If you were born in Huyton, the son of a docker, the odds against gaining international recognition are greater still. Yet, in his 42nd year, that is where Paul Lewis stands today as he approaches the final furlong of a three-year survey of Schubert. He has been here before, having explored all Schubert’s sonatas over the past decade, and he will return to this magnificent music so long as he breathes, for it is in his blood. But he is now in that enviable position — enviable for us, the listeners — of ripening before our ears. The rivers of intellect and feeling are coming together in a way that marks out this puckish Liverpudlian as a musician of rare gifts.

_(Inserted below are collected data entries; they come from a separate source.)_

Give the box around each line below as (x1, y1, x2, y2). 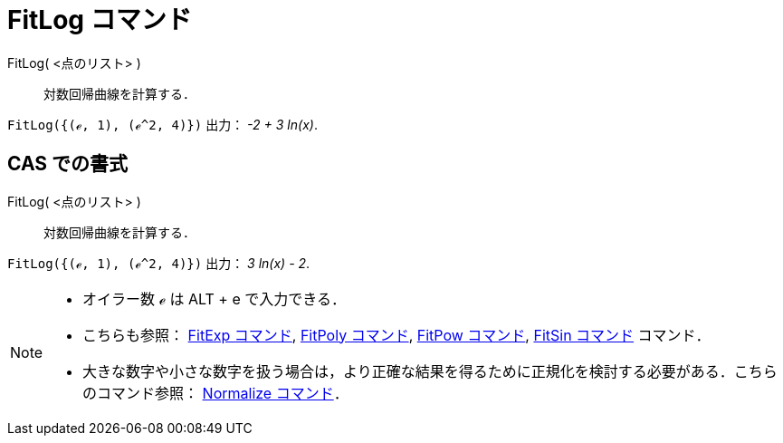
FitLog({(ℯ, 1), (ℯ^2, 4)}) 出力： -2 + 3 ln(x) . (7, 116, 318, 132)
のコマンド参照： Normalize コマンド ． (82, 383, 349, 402)
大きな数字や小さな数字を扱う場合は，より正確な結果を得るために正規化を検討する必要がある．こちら (82, 361, 778, 380)
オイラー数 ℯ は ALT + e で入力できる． (82, 289, 346, 308)
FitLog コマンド (7, 5, 192, 35)
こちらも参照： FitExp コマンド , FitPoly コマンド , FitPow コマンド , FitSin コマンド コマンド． (82, 325, 711, 344)
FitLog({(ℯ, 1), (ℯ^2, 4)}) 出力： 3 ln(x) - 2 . (7, 255, 310, 271)
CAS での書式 (7, 152, 129, 176)
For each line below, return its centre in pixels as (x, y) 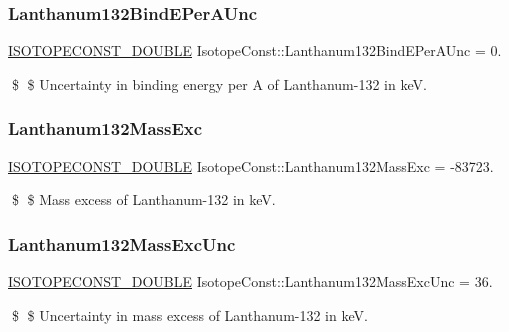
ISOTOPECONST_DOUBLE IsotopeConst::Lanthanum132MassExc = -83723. (251, 165)
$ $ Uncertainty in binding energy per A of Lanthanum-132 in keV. (219, 83)
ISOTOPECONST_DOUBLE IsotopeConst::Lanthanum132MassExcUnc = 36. (250, 281)
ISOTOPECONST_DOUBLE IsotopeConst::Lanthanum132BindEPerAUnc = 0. (255, 50)
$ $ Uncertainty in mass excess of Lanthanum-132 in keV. (189, 314)
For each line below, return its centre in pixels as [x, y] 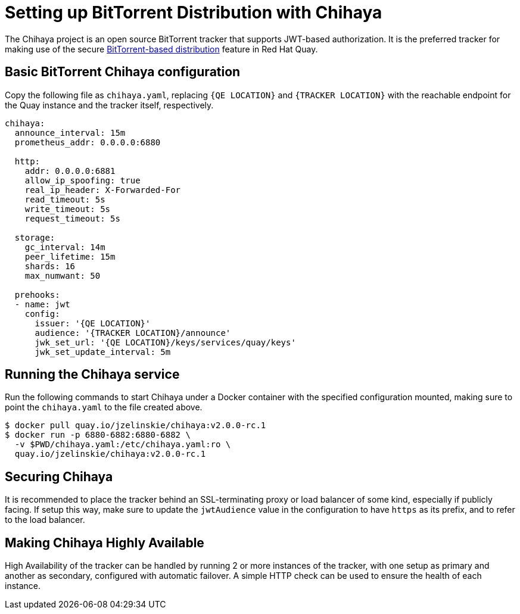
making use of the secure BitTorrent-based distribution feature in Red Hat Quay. [161, 49]
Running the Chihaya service [92, 375]
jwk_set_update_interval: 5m [103, 352]
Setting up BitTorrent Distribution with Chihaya [194, 13]
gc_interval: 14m [65, 247]
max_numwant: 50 [63, 275]
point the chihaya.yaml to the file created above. [104, 407]
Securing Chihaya [59, 476]
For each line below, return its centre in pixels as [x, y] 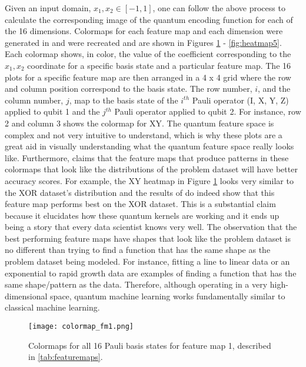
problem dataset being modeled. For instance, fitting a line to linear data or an [147, 261]
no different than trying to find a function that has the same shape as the [138, 250]
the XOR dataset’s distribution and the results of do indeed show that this [140, 192]
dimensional [26, 296]
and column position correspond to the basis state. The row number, [129, 89]
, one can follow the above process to [219, 8]
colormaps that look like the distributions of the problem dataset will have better [151, 169]
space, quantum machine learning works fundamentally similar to [168, 296]
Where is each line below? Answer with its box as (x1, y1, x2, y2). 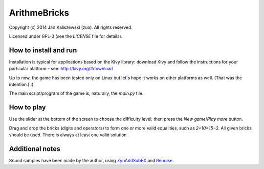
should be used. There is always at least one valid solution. (9, 132, 128, 138)
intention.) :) (9, 82, 34, 87)
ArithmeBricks (9, 7, 69, 18)
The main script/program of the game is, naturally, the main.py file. (9, 90, 144, 96)
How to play (9, 103, 46, 112)
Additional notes (9, 145, 61, 153)
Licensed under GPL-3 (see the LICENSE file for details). (9, 33, 123, 39)
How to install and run (9, 46, 77, 54)
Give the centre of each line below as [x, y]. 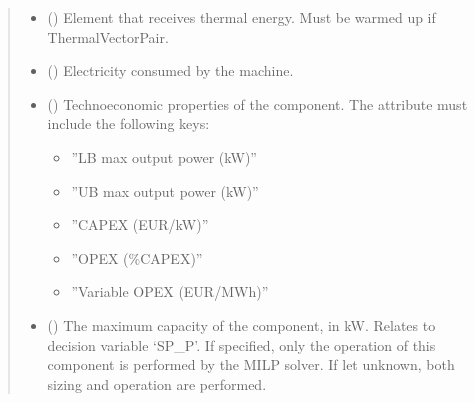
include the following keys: [128, 123]
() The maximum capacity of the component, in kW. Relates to [241, 324]
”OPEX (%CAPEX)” [137, 257]
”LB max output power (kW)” [164, 156]
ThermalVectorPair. [108, 36]
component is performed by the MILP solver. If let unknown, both [251, 364]
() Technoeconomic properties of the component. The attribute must [257, 103]
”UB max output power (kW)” [165, 190]
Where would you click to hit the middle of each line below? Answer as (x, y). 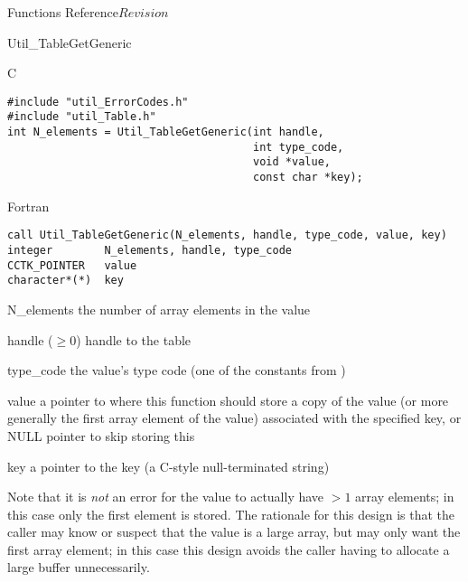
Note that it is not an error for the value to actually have (166, 497)
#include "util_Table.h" (82, 117)
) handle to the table (134, 339)
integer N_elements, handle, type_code (150, 250)
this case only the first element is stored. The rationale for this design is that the (231, 514)
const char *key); (308, 178)
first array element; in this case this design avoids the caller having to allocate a (229, 549)
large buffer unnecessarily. (79, 567)
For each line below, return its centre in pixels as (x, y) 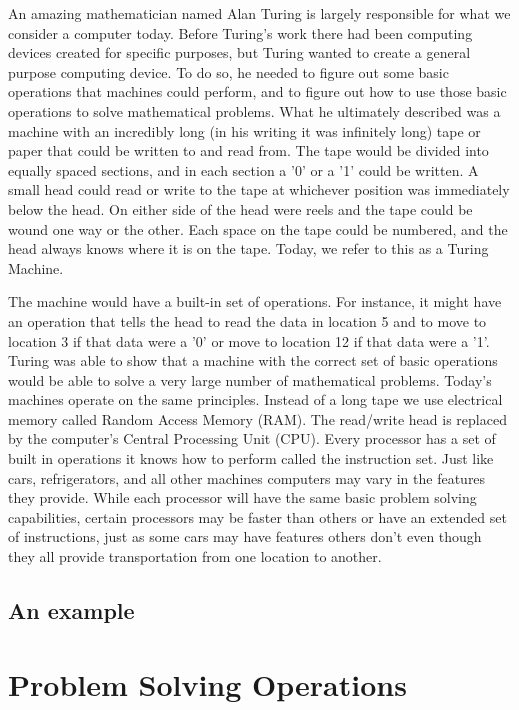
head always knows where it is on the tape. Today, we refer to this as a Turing (248, 248)
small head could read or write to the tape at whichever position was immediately (259, 189)
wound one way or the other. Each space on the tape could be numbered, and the (258, 228)
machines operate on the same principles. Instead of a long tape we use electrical (255, 399)
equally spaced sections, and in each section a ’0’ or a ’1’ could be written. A (243, 169)
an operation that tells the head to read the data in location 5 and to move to (247, 320)
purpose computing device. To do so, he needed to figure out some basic (228, 71)
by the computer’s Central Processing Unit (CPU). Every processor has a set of (252, 438)
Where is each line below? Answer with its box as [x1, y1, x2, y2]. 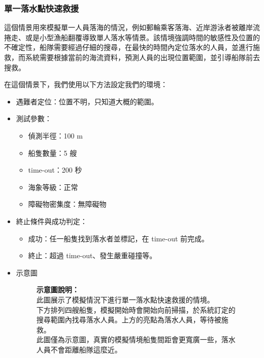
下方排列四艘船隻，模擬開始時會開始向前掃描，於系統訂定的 [36, 304, 236, 315]
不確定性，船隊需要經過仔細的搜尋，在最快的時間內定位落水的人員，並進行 [4, 42, 253, 52]
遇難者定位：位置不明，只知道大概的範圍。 [16, 96, 158, 106]
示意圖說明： [36, 284, 79, 295]
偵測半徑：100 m [28, 130, 83, 141]
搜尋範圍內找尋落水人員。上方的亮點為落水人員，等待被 [36, 314, 221, 325]
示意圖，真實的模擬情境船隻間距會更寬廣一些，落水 [64, 334, 236, 345]
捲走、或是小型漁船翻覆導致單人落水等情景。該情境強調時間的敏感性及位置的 [4, 32, 260, 42]
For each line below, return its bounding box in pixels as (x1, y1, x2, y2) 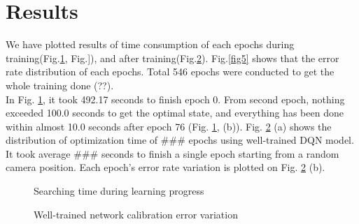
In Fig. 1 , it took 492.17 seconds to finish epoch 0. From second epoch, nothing (6, 91, 345, 106)
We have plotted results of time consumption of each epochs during (6, 37, 295, 52)
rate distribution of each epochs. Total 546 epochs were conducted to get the (6, 64, 335, 79)
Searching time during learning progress (34, 184, 204, 198)
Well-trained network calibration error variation (34, 207, 238, 221)
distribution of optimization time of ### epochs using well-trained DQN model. (6, 133, 354, 147)
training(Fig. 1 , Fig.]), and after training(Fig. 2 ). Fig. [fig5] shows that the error (6, 50, 339, 65)
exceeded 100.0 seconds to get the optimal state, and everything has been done (6, 105, 344, 120)
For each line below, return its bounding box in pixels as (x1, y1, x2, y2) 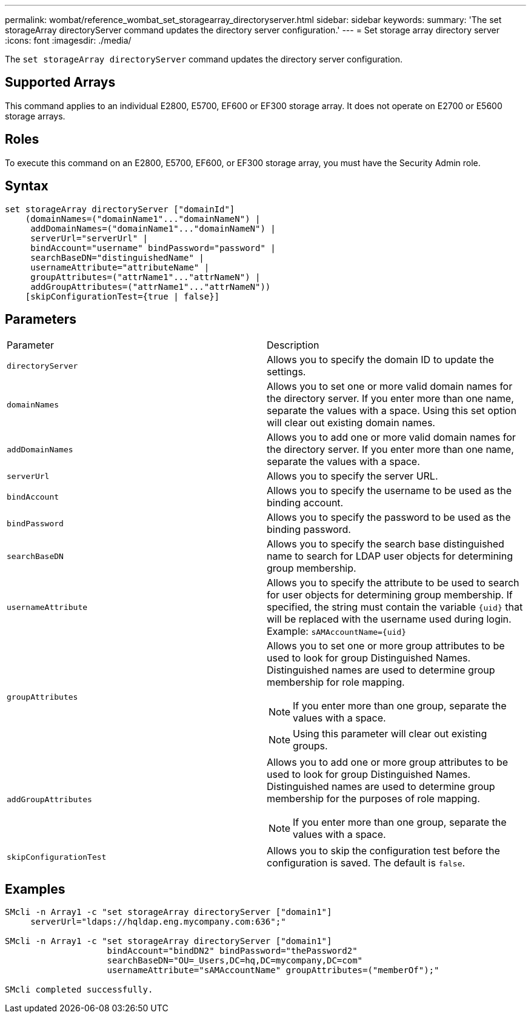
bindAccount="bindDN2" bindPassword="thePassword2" (107, 946, 358, 956)
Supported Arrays (5, 75, 116, 90)
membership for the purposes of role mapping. (267, 792, 480, 805)
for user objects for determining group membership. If (267, 589, 513, 601)
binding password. (267, 523, 351, 536)
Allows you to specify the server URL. (267, 470, 438, 483)
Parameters (5, 311, 76, 327)
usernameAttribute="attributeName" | (30, 262, 210, 272)
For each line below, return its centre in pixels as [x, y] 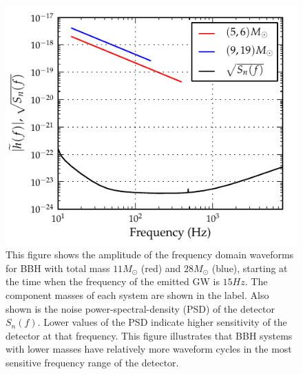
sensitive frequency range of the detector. [92, 362]
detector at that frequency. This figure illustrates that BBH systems [149, 335]
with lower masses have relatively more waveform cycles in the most [149, 349]
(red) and [161, 268]
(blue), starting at [250, 268]
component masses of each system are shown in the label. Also [137, 295]
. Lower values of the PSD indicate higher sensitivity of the [162, 322]
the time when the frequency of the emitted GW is [113, 281]
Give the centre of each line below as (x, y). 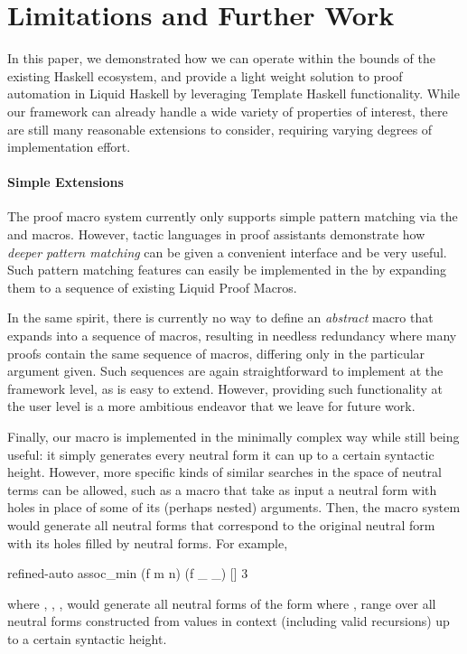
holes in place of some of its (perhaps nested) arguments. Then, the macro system (234, 507)
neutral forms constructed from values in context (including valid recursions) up (229, 621)
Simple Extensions (65, 182)
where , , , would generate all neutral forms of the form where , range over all (222, 603)
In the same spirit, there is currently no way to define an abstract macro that (220, 318)
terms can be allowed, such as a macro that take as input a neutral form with (222, 489)
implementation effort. (69, 147)
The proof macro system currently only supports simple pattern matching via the (233, 216)
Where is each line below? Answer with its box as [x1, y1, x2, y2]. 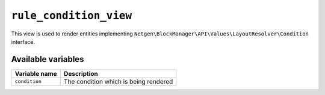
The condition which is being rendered [63, 77, 173, 85]
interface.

Musician, note; not merely a piano player. In a phrase he himself uses to describe his mentor, he calls Alfred Brendel ‘a musician first, then a pianist’. Whatever Lewis is, he is not ‘brilliant’, at least not in a way that the modern world, with its PR gimmickry and oven-baked ‘stars’, often demands. Brilliance suggests surface glitter. It has unwelcome echoes of the hothouse whereas true musicianship requires a gradual maturation.
It was Brendel who heard Lewis when, as a 20-year-old student at Guildhall, the latter was asked to play a Haydn sonata as part of a tutorial Brendel gave at the college.